Tuesday, December 21, 2010

Holiday Greeting Cards

Does anyone send holiday greeting cards anymore?  Also known as Christmas cards?  Do you?

I remember when Lisa lived with us and between her set of friends and acquaintances and mine we had dozens and dozens of cards.  Not a day would go by in December without a card or several in the mailbox.  I have a box of small, gold colored paper clips that I used to string together and pin up along the wainscoting.  We would hang the cards along this shiny garland.  In the heyday of cards we would have the whole living room swagged with holiday greetings.

This year, I have received five so far.  Five.  Sadly, one of them is from the store where I bought my bike!  It's pretty, though, so I'm keeping it up.  There are too few to string up the paperclip chains so they are sharing the mantel with some other decorations.  There's plenty of room for the five of them!  In the old days, only the photo cards were on the mantel.

In case you were going to ask, yes, I did send out cards.  Not as early as Miss Georgiana, whose card arrived the day after Thanksgiving, but early-ish in the month.

Is this just a thing of the past?  Are the days of sending cards made of paper through the postal service over?  If so, that's kinda sad.  It's a holdover from the time before email.  It's hard to display an e-card on the mantel.

Wednesday, December 15, 2010

Sparkle Plenty

No, I’m not talking about our cat, or the Dick Tracy character, or the chandelier cleaner.  I’m talking about holiday sparkle lights!  Also known as twinkle lights, or fairy lights if you hail from the UK.  Or, I suppose, Christmas lights.

I don’t refer to them as Christmas lights because I keep mine up year round.  I use them in lieu of a porch light.  They are cheerful and colorful and keep the dark at bay in a very pleasant way. 

What is the purpose of lights?  A rhetorical question, yes, but with a point.  The purpose of lights is to dispel the dark.  Why do we put up colorful, sparkly lights in the depths of winter?  To remind ourselves that the light will return and the dark will diminish.  That is the source of many ancient winter traditions that persist to the present day under the guise of religion.
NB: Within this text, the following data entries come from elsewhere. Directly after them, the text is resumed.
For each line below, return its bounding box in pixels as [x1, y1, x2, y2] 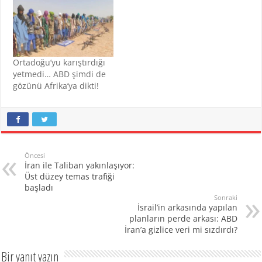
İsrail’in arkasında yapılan [137, 201, 237, 213]
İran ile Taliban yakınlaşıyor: [25, 159, 135, 171]
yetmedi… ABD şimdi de [13, 68, 106, 80]
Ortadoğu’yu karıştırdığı [13, 56, 106, 68]
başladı [25, 181, 54, 193]
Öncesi [25, 150, 46, 160]
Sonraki [213, 192, 237, 202]
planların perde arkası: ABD [129, 212, 237, 224]
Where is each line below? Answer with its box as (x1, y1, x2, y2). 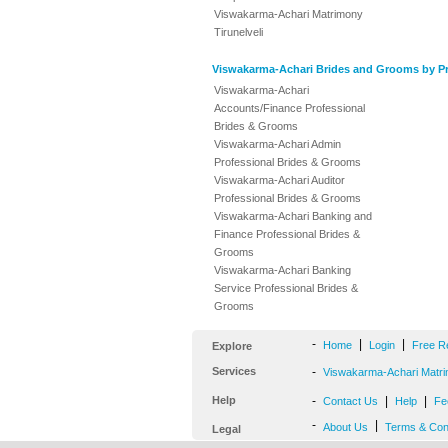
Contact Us (323, 395, 378, 407)
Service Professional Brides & (214, 282, 358, 294)
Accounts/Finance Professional (214, 102, 365, 114)
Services (212, 365, 256, 377)
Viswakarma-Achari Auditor (214, 174, 345, 186)
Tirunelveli (214, 26, 263, 38)
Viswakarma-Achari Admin (214, 138, 341, 150)
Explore (212, 340, 252, 352)
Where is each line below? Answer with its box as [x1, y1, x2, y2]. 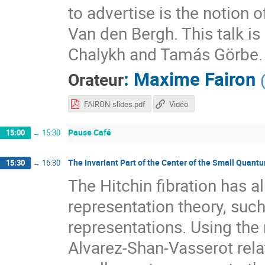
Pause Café [68, 126, 111, 138]
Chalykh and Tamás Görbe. [68, 42, 263, 65]
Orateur [68, 69, 124, 91]
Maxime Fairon [134, 66, 256, 92]
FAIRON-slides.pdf [84, 99, 146, 110]
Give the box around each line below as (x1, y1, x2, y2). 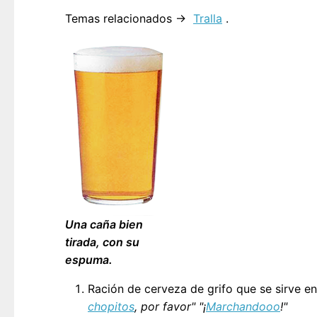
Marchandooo (206, 299, 280, 313)
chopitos (88, 299, 134, 313)
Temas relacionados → (65, 11, 190, 25)
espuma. (65, 252, 113, 267)
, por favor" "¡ (134, 299, 206, 313)
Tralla (193, 11, 222, 25)
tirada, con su (65, 234, 139, 249)
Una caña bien (65, 217, 143, 231)
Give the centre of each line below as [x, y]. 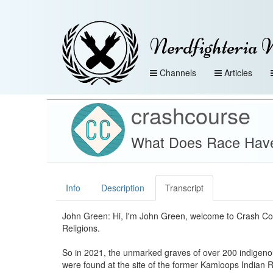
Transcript [184, 188]
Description [123, 188]
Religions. [82, 228]
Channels [178, 73]
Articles [238, 73]
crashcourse [191, 115]
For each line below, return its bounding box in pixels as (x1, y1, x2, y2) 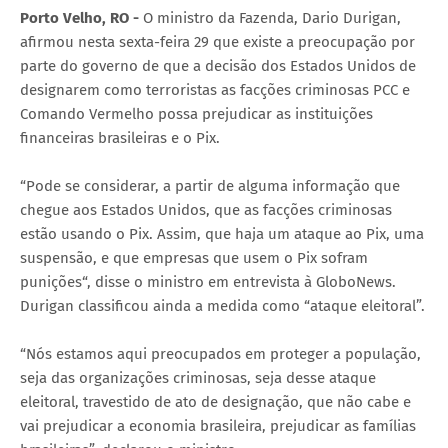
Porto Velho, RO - (20, 8, 143, 27)
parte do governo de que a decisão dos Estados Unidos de (20, 56, 416, 75)
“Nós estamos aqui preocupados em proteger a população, (20, 344, 421, 363)
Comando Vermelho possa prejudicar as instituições (20, 104, 373, 123)
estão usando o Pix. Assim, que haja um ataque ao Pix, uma (20, 224, 424, 243)
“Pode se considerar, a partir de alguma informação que (20, 176, 400, 195)
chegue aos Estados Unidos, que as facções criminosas (20, 200, 392, 219)
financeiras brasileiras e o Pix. (20, 128, 220, 147)
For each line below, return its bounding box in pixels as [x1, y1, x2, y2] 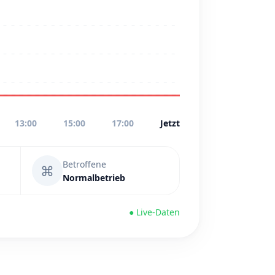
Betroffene [63, 158, 106, 170]
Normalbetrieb [63, 171, 125, 184]
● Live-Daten [129, 206, 180, 218]
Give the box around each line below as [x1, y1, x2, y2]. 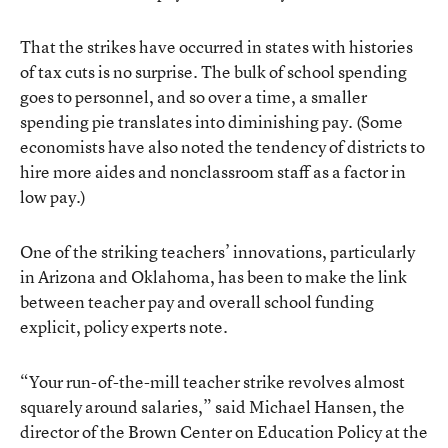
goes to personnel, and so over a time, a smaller [20, 84, 367, 108]
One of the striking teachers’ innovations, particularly [20, 239, 415, 263]
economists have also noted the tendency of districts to [20, 134, 425, 158]
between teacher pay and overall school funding [20, 289, 374, 313]
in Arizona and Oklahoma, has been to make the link [20, 264, 407, 288]
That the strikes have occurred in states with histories [20, 34, 413, 58]
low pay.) [20, 184, 86, 208]
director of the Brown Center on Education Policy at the [20, 419, 428, 443]
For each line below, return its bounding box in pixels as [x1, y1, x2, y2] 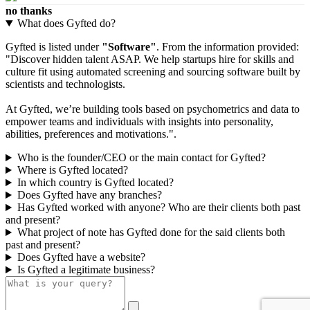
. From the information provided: [156, 41, 299, 53]
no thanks [6, 5, 52, 17]
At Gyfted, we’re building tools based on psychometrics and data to [6, 103, 300, 116]
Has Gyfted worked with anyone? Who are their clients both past [17, 201, 300, 214]
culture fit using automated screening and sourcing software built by [6, 66, 300, 78]
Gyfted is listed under [6, 41, 102, 53]
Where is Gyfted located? [17, 164, 128, 176]
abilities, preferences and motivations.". [6, 128, 176, 140]
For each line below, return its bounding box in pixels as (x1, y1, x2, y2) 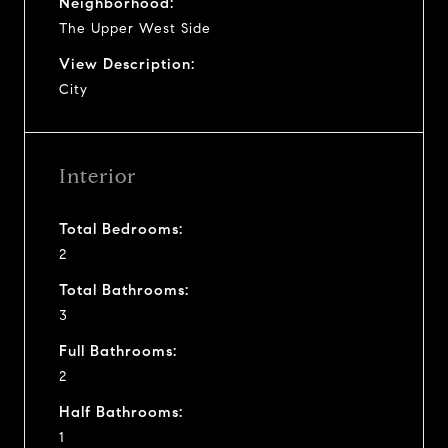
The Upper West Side (59, 19, 211, 37)
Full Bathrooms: (59, 341, 177, 360)
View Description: (59, 54, 195, 73)
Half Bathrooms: (59, 402, 183, 421)
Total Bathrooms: (59, 280, 189, 299)
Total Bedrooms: (59, 219, 183, 238)
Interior (59, 163, 136, 189)
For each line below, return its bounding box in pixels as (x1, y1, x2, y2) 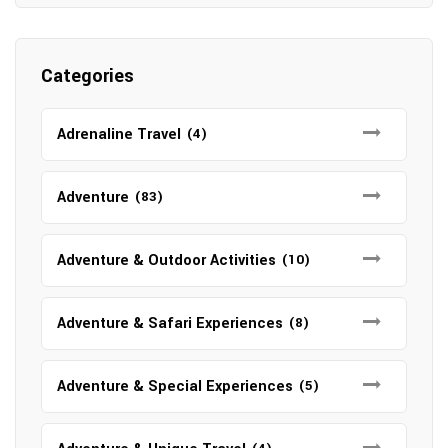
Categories (41, 63, 134, 90)
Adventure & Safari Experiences (57, 313, 283, 335)
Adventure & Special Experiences (57, 376, 293, 398)
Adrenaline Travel (57, 124, 181, 146)
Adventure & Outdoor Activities (57, 250, 276, 272)
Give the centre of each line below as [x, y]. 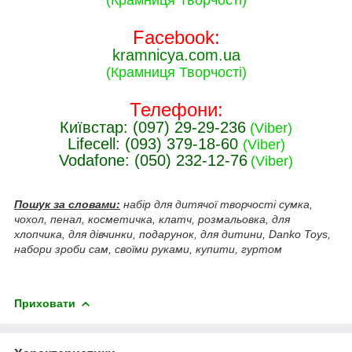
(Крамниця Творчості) [176, 72]
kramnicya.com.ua [176, 55]
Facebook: [176, 37]
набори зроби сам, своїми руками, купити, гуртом [148, 249]
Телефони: [176, 109]
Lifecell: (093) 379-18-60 [155, 143]
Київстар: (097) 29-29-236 [153, 127]
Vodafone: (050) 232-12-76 [153, 160]
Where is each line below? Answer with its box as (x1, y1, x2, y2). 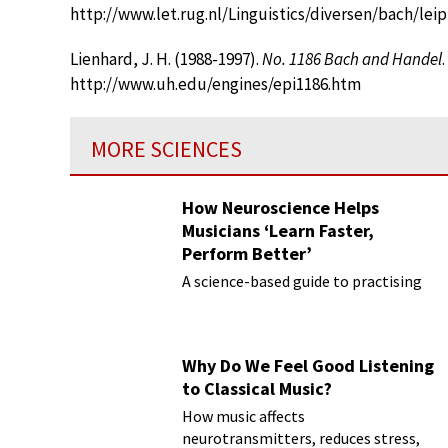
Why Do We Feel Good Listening (182, 354, 434, 377)
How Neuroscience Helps (182, 196, 379, 219)
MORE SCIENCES (91, 135, 242, 163)
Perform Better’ (182, 242, 312, 265)
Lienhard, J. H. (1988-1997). (70, 48, 262, 70)
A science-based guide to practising (182, 271, 422, 291)
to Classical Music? (182, 377, 332, 400)
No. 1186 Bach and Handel (262, 48, 442, 70)
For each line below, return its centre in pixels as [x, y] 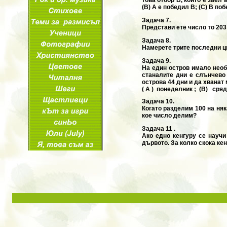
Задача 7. [156, 20]
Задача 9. [156, 61]
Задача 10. [158, 101]
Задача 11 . [158, 128]
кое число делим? [169, 115]
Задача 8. [156, 40]
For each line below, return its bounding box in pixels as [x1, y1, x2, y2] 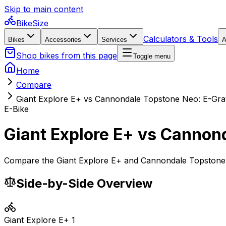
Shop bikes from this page [16, 50, 117, 61]
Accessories [45, 36, 81, 43]
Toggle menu [133, 52, 171, 60]
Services [101, 36, 127, 43]
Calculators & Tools [143, 34, 218, 44]
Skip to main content [4, 4, 83, 14]
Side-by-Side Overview [16, 176, 152, 191]
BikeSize [16, 18, 48, 28]
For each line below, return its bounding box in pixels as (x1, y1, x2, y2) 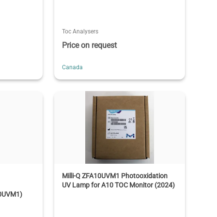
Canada (62, 63, 83, 71)
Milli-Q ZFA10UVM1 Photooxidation (62, 171, 168, 180)
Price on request (62, 40, 117, 50)
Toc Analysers (62, 28, 98, 35)
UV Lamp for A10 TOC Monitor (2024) (62, 181, 175, 189)
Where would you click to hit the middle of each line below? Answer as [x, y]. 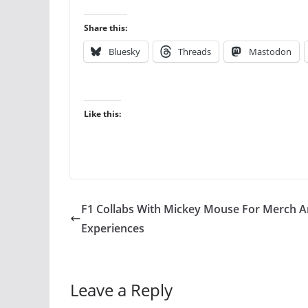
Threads [195, 51]
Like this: [102, 113]
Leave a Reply [121, 289]
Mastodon [270, 51]
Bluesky [124, 51]
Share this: [106, 27]
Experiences [113, 228]
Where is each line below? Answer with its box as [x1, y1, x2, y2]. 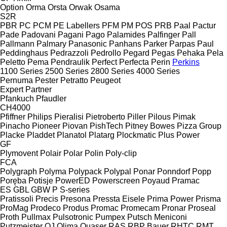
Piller [127, 112, 146, 121]
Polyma [39, 167, 66, 176]
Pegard [123, 48, 149, 57]
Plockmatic [117, 130, 156, 139]
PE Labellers [53, 21, 100, 30]
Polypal [104, 167, 131, 176]
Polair [40, 148, 61, 158]
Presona [60, 194, 91, 203]
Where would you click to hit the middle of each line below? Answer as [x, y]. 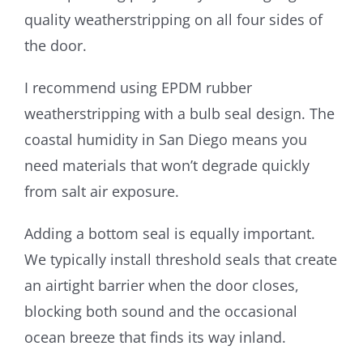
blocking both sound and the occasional [160, 311]
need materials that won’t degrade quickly [167, 165]
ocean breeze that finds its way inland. [155, 337]
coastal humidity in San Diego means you [165, 139]
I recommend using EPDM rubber [138, 87]
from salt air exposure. [101, 191]
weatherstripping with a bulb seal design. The [179, 113]
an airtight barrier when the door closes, [161, 285]
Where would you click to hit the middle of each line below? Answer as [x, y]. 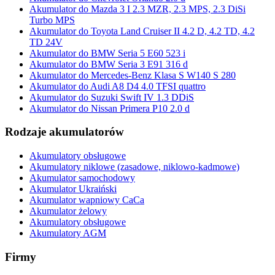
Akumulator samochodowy [82, 178]
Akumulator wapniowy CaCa [87, 200]
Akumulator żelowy [68, 211]
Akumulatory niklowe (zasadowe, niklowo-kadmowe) [134, 167]
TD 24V [46, 42]
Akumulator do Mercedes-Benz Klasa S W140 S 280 [133, 75]
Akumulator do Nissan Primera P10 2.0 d [110, 108]
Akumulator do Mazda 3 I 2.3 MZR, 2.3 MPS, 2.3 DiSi [137, 9]

I used to take the lights down at the end of the holiday season, but then I kept stretching the season further and further until it snapped.  I always left them up until the spring equinox.  It just felt sacrilegious and a little like tempting fate to take them down too soon.  And, after a while I thought, well, why am I taking them down at all?  They are pretty and they make me happy, so I’m leaving them up!

Several years ago Lisa’s friend Cindy was visiting.  I think it must have been in February or early March.  We picked her up from the airport in the evening and as we rounded the corner onto our street, she piped up, laughing, and said, “There’s someone who can’t let go of the season!”  We grinned as pulled into the driveway.  She was embarrassed but I reassured her that almost everyone found my attitude about lights irritating.

As December unfurls more lights are coming on all over the neighborhood.  My across the street neighbor put his up on Thanksgiving weekend – yay Mr Denson!  House by house the street grows brighter and more cheerful as the days grow shorter and darker. 

I’ve only got my usual porch lights on so far, but this weekend I’ll get out there and string more up on the house and in the shrubbery.  Bring on the extension cords!

How about you?  Do you have any sparkle lights up?